• **Task to carry out**
Pictures in the listing should not be copied. Reproduce, word for word, each line from the one holding "is the set of nodes and (165, 2, 248, 14)" through the final line.

• **Provided information**

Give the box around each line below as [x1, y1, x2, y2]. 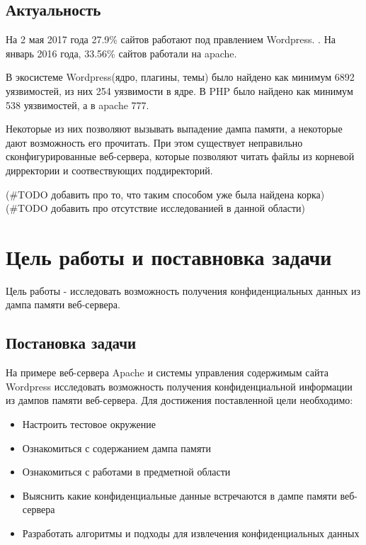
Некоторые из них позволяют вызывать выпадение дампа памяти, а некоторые [6, 121, 343, 136]
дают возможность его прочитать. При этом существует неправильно [6, 135, 303, 150]
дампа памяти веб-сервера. [6, 297, 120, 312]
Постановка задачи [6, 332, 137, 354]
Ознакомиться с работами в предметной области [22, 464, 231, 479]
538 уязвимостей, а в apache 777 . [6, 97, 149, 112]
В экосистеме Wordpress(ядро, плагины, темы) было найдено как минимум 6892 [6, 69, 355, 84]
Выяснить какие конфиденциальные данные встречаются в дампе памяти [22, 488, 337, 502]
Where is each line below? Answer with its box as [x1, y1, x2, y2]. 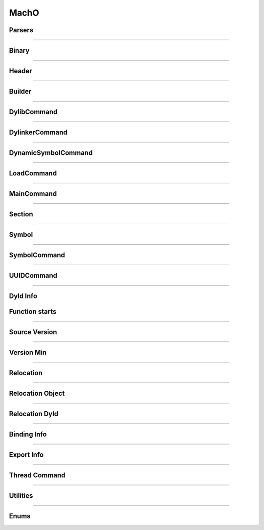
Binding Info [9, 430, 47, 439]
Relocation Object [9, 389, 65, 398]
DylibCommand [9, 108, 58, 116]
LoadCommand [9, 169, 57, 178]
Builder [9, 87, 32, 96]
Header [9, 67, 32, 75]
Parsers [9, 26, 34, 34]
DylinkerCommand [9, 128, 68, 137]
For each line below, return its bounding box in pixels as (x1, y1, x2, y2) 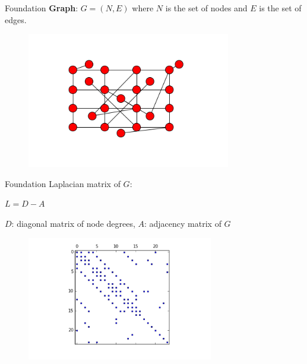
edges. (5, 13, 27, 26)
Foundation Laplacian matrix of (5, 177, 121, 189)
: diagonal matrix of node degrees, (11, 217, 135, 229)
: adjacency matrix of (144, 217, 221, 229)
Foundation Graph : (5, 2, 78, 14)
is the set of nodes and (165, 2, 248, 14)
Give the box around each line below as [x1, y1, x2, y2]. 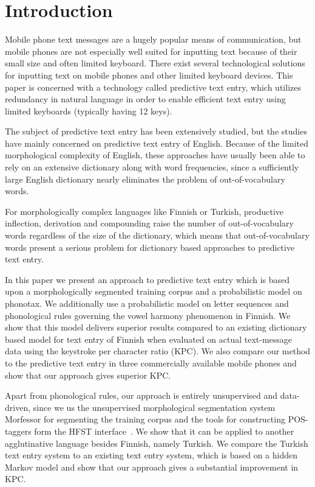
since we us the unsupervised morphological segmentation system [33, 401, 276, 413]
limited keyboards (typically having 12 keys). [5, 104, 172, 117]
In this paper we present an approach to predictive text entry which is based [5, 273, 290, 286]
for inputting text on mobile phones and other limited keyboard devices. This [5, 68, 293, 81]
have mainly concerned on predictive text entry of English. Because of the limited [5, 136, 308, 149]
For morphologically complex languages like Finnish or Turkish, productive [5, 205, 283, 217]
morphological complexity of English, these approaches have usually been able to [5, 149, 305, 161]
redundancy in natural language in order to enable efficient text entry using [5, 93, 286, 105]

• **Result of this task**
is the set of nodes and (165, 2, 248, 14)
Give the box around each line below as [x1, y1, x2, y2]. 
since we us the unsupervised morphological segmentation system [33, 401, 276, 413]
limited keyboards (typically having 12 keys). [5, 104, 172, 117]
In this paper we present an approach to predictive text entry which is based [5, 273, 290, 286]
for inputting text on mobile phones and other limited keyboard devices. This [5, 68, 293, 81]
have mainly concerned on predictive text entry of English. Because of the limited [5, 136, 308, 149]
For morphologically complex languages like Finnish or Turkish, productive [5, 205, 283, 217]
morphological complexity of English, these approaches have usually been able to [5, 149, 305, 161]
redundancy in natural language in order to enable efficient text entry using [5, 93, 286, 105]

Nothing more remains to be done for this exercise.